START Material shown
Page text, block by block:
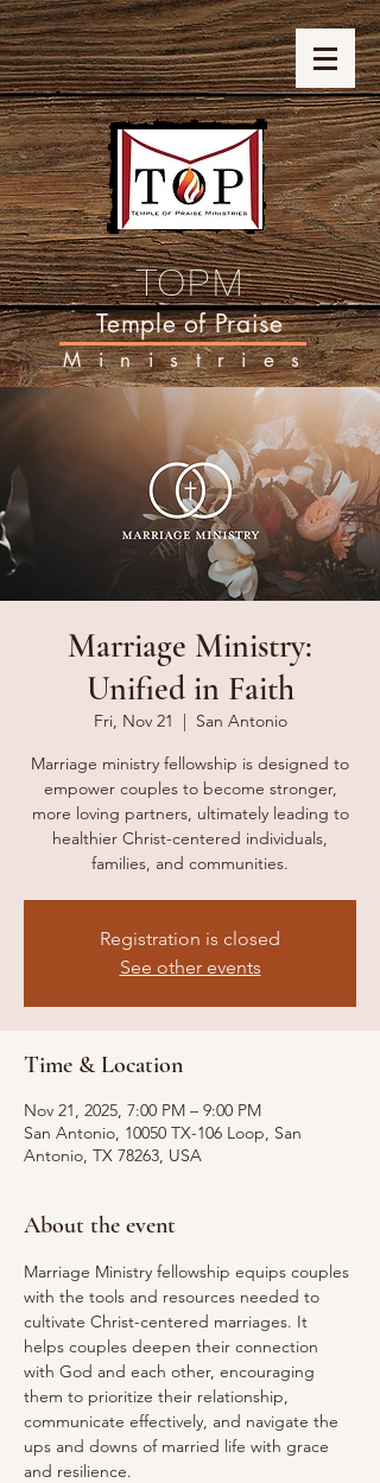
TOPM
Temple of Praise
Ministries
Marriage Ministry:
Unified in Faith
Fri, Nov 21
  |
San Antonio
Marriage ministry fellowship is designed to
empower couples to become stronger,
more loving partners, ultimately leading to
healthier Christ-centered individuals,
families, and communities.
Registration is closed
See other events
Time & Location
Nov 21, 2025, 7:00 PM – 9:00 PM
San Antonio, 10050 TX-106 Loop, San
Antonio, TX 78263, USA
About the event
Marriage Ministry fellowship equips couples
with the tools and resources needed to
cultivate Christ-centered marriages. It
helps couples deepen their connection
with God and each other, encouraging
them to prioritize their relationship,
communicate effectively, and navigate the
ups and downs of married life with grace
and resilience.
END Material shown
START Material shown
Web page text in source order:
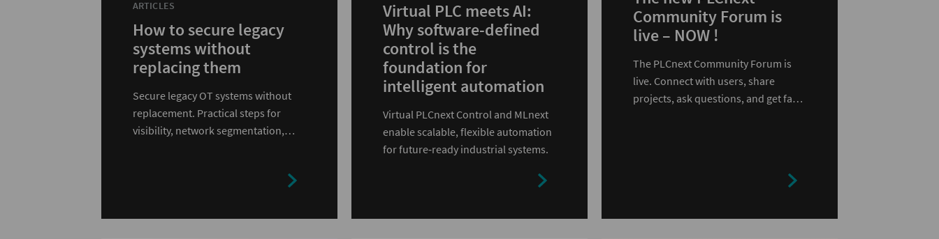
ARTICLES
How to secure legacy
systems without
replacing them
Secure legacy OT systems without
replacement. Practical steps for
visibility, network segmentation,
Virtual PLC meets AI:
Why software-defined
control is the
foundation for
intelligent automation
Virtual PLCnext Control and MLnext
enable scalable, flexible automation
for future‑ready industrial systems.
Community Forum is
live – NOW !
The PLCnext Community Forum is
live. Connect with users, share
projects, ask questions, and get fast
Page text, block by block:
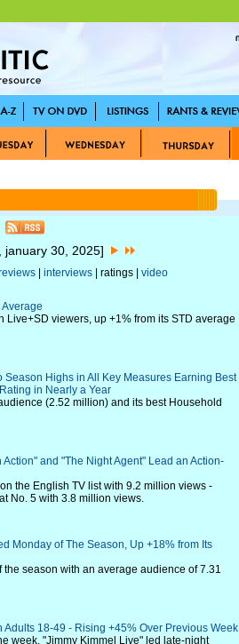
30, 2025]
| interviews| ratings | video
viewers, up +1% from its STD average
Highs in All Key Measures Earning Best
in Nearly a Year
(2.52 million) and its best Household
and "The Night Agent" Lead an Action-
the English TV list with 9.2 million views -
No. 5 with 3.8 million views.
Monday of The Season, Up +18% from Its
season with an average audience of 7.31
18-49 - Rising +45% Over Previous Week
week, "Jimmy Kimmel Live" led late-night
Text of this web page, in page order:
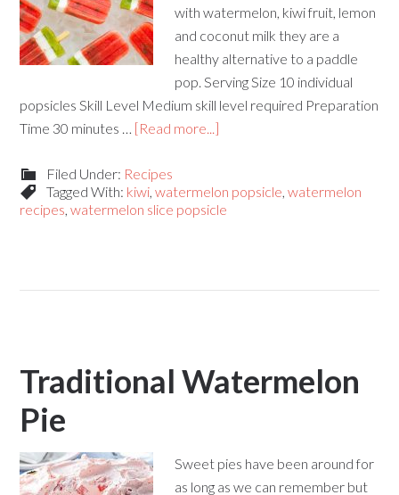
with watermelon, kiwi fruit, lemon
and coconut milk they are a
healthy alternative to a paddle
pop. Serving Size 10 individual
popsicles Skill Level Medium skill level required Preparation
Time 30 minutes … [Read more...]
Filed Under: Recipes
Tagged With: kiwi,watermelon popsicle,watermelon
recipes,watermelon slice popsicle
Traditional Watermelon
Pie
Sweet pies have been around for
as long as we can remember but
END Material shown
__Assignment__.
Set apart and copy each line of the records that holds the word "million".

__Exercise result__.
(2.52 million) and its best Household
the English TV list with 9.2 million views -
No. 5 with 3.8 million views.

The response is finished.